Question: The value of the integral \[\int\limits_0^1 {{e^{{x^2}}}} dx\] is- A) Less than e B) Greater tha...

Question

The value of the integral $\int\limits_0^1 {{e^{{x^2}}}} dx$ is-
A) Less than e
B) Greater than e
C) Less than $1$
D) Greater than $1$

Answer 1

Solution

We can observe from the function that $0 < x < 1$ . Now if we choose any arbitrary number between this interval we will find that the square of the number will be less than the number itself. So we can write $1 > x > {x^2}$ . Now we know that, ${e^x} = 1 + \dfrac{x}{{1!}} + \dfrac{{{x^2}}}{{2!}} + ... + \dfrac{{{x^n}}}{{n!}}$ so if $x > {x^2}$ then the exponential of x will also be greater than that of ${x^2}$ . Then integrate both sides and solve to get an inequality. Again we can write, $1 < {e^{{x^2}}}$ because we know that $1 < {e^x}$ . Then follow the same process to get an inequality. Join the inequalities together to get the answer.

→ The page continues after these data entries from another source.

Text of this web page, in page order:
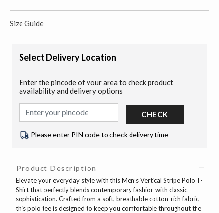
Size Guide
Select Delivery Location
Enter the pincode of your area to check product
availability and delivery options
CHECK
Please enter PIN code to check delivery time
Product Description
Elevate your everyday style with this Men’s Vertical Stripe Polo T-
Shirt that perfectly blends contemporary fashion with classic
sophistication. Crafted from a soft, breathable cotton-rich fabric,
this polo tee is designed to keep you comfortable throughout the
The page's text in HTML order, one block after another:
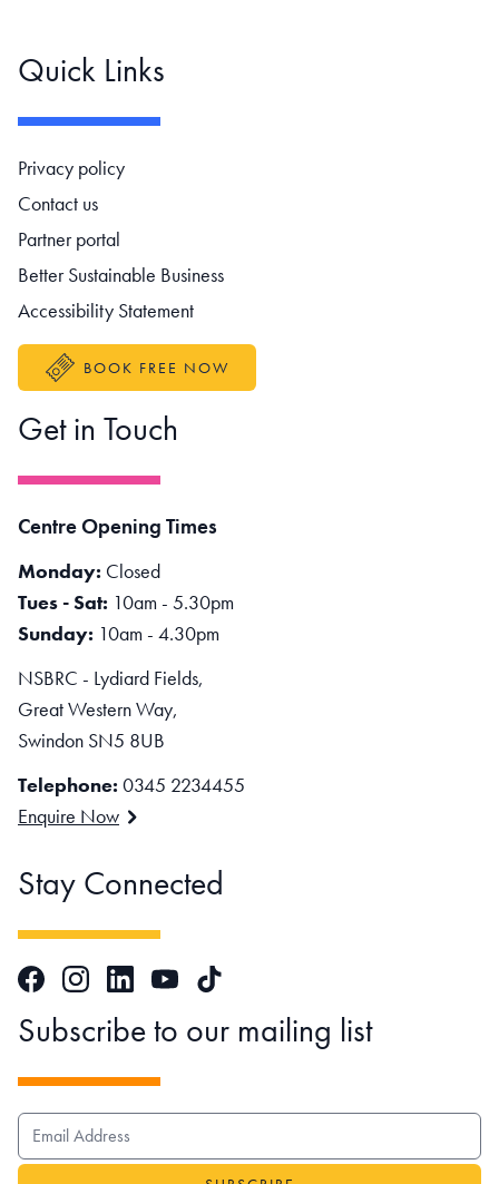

Complete step by step solution:
We have to find the value of $\int\limits_0^1 {{e^{{x^2}}}} dx$ .
Let I= $\int\limits_0^1 {{e^{{x^2}}}} dx$
So the lower limit is $0$ and upper limit is $1$ . Then x lies between the upper limit and lower limit, so we can write-
$\Rightarrow 0 < x < 1$ -- (i)
Now suppose we choose any arbitrary number between these two limits: suppose x= $0.5$ then its square will be- ${x^2} = 0.25$ . So if we choose any number between these limits, the square of the number will be less than the number itself.
Then we can say that $x > {x^2}$ -- (ii)
Then from eq. (i) and (ii), x is greater than ${x^2}$ and it is also smaller than $1$ so we get-
$\Rightarrow 1 > x > {x^2}$ -- (iii)
Then the exponential of x will also be greater than exponential of ${x^2}$ so, we can also write-
$\Rightarrow {e^{{x^2}}} < {e^x}$ {From eq. (ii)}
On integrating both sides with upper limit $0$ and lower limit $1$ , we get-
$\Rightarrow \int\limits_0^1 {{e^{{x^2}}}} dx < \int\limits_0^1 {{e^x}} dx$
Now we know that $\int\limits_a^b {{e^x}} dx = \left[ {{e^x}} \right]_a^b$ so we get-
$\Rightarrow {\text{I}} < \left[ {{e^x}} \right]_0^1$
On putting upper limit and lower limit in place of x, we get-
$\Rightarrow {\text{I}} < \left[ {{e^1} - {e^0}} \right]$
Now, we know that ${e^0} = 1$ so we get-
$\Rightarrow {\text{I}} < \left[ {e - 1} \right]$ -- (iv)
Now we know that $1 < {e^x}$ as ${e^x} = 1 + \dfrac{x}{{1!}} + \dfrac{{{x^2}}}{{2!}} + ... + \dfrac{{{x^n}}}{{n!}}$
Then we can write,
$\Rightarrow 1 < {e^{{x^2}}}$ {as ${e^{{x^2}}} < {e^x}$ }
On integrating both sides, we get-
$\Rightarrow \int\limits_0^1 {1dx} < \int\limits_0^1 {{e^{{x^2}}}dx}$
On solving, we get-
$\Rightarrow \left[ x \right]_0^1 < I$
On putting lower limit and upper limit, we get-
$\Rightarrow 1 - 0 < I$
Then we get-
$\Rightarrow 1 < I$ -- (v)
From eq. (iv) and (v), we get- $1 < I < e - 1$
The value of the integral is greater than $1$ and less than $e$ .

Answer-The correct options are option A and option D.

Note:
Here if the student tries to integrate the function directly then the function obtained will be too complex to get the answer easily-
First we will assume ${x^2} = t$
On differentiation, we get-
$\Rightarrow 2xdx = dt$
$\Rightarrow dx = \dfrac{{dt}}{{2\sqrt t }}$
On putting this value in the function, we get-
$\Rightarrow \dfrac{1}{2}\int\limits_0^1 {{e^t}} \dfrac{1}{{\sqrt t }}dt$
Now we will have to use the product rule which will again give us a product of two functions because $\int {{e^x}} dx = {e^x}$ . This will take too long to solve and will make the calculation complex.
Hence we have solved the question in terms of inequality.